GIVEN INFORMATION Block Start

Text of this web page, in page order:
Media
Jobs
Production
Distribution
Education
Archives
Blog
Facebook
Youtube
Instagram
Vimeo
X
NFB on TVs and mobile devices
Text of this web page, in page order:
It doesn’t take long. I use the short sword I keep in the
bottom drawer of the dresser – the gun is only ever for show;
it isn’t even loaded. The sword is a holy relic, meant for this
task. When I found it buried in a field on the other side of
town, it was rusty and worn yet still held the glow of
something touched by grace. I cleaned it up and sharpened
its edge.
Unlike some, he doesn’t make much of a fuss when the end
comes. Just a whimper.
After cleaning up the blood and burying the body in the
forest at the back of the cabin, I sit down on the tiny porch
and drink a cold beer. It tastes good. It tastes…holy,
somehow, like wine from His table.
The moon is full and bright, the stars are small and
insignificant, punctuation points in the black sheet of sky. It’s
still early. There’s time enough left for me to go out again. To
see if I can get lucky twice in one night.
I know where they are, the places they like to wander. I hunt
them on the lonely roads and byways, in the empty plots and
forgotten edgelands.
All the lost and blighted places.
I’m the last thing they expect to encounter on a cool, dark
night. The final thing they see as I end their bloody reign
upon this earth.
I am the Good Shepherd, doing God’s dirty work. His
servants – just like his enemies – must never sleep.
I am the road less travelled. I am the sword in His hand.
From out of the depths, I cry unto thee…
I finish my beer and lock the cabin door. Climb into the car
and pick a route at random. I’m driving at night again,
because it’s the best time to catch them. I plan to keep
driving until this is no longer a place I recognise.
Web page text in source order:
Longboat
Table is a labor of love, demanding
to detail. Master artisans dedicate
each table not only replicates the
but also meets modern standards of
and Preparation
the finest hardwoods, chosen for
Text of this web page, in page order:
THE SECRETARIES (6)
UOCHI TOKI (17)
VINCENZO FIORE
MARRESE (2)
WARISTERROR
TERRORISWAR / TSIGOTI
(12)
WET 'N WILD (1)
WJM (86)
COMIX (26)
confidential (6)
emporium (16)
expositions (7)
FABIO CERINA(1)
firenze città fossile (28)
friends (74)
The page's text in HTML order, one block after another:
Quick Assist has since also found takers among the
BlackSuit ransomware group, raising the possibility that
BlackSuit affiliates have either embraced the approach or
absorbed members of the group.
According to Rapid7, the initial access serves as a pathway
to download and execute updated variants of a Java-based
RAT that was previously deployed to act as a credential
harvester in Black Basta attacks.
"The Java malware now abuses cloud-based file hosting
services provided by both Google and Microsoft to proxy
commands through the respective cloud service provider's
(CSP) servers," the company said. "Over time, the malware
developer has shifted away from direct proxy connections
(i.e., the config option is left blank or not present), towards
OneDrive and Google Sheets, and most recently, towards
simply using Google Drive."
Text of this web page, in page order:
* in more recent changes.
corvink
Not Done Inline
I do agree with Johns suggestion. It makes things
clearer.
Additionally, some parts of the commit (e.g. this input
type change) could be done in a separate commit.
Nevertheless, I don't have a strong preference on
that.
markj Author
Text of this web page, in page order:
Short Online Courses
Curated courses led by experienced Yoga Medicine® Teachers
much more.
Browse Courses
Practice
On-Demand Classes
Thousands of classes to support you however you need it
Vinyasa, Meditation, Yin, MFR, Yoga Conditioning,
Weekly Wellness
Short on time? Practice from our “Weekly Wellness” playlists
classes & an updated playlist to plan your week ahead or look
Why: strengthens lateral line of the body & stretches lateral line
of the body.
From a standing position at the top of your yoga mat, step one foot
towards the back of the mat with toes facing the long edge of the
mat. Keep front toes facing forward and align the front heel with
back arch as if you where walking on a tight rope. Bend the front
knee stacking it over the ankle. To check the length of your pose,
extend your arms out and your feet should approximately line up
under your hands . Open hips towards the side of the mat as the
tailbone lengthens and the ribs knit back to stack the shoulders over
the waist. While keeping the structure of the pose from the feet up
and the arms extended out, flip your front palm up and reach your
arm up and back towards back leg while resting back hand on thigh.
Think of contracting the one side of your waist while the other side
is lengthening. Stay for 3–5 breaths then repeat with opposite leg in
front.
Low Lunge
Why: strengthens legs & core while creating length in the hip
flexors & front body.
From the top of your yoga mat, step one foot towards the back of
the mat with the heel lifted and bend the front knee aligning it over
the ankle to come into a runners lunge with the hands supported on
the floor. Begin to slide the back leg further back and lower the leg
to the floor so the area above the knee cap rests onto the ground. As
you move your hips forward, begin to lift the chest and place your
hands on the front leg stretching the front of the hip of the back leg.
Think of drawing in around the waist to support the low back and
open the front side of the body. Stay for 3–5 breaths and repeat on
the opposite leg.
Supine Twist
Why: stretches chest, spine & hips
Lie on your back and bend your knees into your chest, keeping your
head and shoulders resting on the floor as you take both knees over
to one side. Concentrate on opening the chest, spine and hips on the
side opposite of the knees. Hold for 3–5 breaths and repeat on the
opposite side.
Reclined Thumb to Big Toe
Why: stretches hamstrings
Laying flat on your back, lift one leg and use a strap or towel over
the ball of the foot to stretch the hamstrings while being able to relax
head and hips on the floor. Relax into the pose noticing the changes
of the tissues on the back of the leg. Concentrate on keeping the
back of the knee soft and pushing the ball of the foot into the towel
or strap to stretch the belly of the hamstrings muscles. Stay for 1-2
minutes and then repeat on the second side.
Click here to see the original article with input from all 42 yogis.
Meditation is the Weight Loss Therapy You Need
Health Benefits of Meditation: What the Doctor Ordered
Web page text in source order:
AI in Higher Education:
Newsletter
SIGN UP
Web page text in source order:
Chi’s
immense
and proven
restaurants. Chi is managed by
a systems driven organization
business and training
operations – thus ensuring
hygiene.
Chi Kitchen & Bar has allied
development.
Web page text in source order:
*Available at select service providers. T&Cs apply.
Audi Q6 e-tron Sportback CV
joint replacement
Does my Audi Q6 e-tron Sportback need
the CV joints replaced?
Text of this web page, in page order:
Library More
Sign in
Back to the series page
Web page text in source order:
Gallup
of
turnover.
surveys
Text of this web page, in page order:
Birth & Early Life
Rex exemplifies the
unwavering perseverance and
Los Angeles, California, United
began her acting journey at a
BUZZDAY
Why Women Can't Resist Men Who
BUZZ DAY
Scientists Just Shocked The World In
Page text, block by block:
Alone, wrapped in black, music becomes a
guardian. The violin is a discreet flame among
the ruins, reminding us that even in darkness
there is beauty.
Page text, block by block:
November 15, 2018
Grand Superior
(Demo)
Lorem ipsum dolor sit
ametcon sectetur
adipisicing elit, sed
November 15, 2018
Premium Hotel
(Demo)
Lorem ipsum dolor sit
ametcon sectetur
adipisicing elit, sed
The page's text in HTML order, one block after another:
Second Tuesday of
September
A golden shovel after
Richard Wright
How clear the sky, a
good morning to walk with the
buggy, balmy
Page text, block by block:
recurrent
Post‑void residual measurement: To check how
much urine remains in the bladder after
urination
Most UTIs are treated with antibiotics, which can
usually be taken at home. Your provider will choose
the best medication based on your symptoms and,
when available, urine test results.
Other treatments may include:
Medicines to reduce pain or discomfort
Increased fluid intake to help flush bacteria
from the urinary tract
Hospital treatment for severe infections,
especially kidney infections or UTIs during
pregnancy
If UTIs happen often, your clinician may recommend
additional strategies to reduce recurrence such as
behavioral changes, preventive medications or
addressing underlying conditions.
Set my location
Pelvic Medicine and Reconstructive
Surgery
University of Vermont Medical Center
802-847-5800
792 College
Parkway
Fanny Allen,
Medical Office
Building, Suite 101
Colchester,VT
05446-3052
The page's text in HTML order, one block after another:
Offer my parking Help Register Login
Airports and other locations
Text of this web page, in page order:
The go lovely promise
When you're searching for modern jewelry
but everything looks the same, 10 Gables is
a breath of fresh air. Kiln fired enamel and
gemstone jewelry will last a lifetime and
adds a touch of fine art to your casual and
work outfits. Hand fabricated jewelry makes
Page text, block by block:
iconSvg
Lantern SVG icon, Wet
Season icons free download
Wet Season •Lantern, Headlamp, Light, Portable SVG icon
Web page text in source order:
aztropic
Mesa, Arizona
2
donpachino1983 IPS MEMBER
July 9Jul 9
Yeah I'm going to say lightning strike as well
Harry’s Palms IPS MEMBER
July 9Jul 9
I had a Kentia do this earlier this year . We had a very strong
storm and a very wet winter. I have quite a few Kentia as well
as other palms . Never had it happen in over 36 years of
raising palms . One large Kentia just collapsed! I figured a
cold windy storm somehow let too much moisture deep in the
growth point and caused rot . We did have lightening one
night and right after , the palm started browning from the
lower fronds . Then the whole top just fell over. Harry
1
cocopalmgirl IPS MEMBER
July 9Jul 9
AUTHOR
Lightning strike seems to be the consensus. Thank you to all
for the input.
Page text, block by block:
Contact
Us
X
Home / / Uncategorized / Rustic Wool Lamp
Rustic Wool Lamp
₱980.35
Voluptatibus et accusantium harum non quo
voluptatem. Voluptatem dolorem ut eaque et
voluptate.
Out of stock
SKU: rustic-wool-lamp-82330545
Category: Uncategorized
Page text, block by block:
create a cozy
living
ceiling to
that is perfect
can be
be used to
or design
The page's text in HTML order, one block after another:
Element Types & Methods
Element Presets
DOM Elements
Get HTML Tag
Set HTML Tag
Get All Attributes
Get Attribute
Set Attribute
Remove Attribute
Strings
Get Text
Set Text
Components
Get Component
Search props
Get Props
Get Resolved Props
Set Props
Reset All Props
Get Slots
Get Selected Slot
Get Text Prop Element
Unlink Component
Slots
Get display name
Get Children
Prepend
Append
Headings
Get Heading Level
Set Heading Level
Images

GIVEN INFORMATION Block End

In the listing above, the lines from the one containing "and drink a" through the one containing "I am the road" must be set down exactly, with no other lines.

▶ RESULT BELOW
and drink a cold beer. It tastes good. It tastes…holy,
somehow, like wine from His table.
The moon is full and bright, the stars are small and
insignificant, punctuation points in the black sheet of sky. It’s
still early. There’s time enough left for me to go out again. To
see if I can get lucky twice in one night.
I know where they are, the places they like to wander. I hunt
them on the lonely roads and byways, in the empty plots and
forgotten edgelands.
All the lost and blighted places.
I’m the last thing they expect to encounter on a cool, dark
night. The final thing they see as I end their bloody reign
upon this earth.
I am the Good Shepherd, doing God’s dirty work. His
servants – just like his enemies – must never sleep.
I am the road less travelled. I am the sword in His hand.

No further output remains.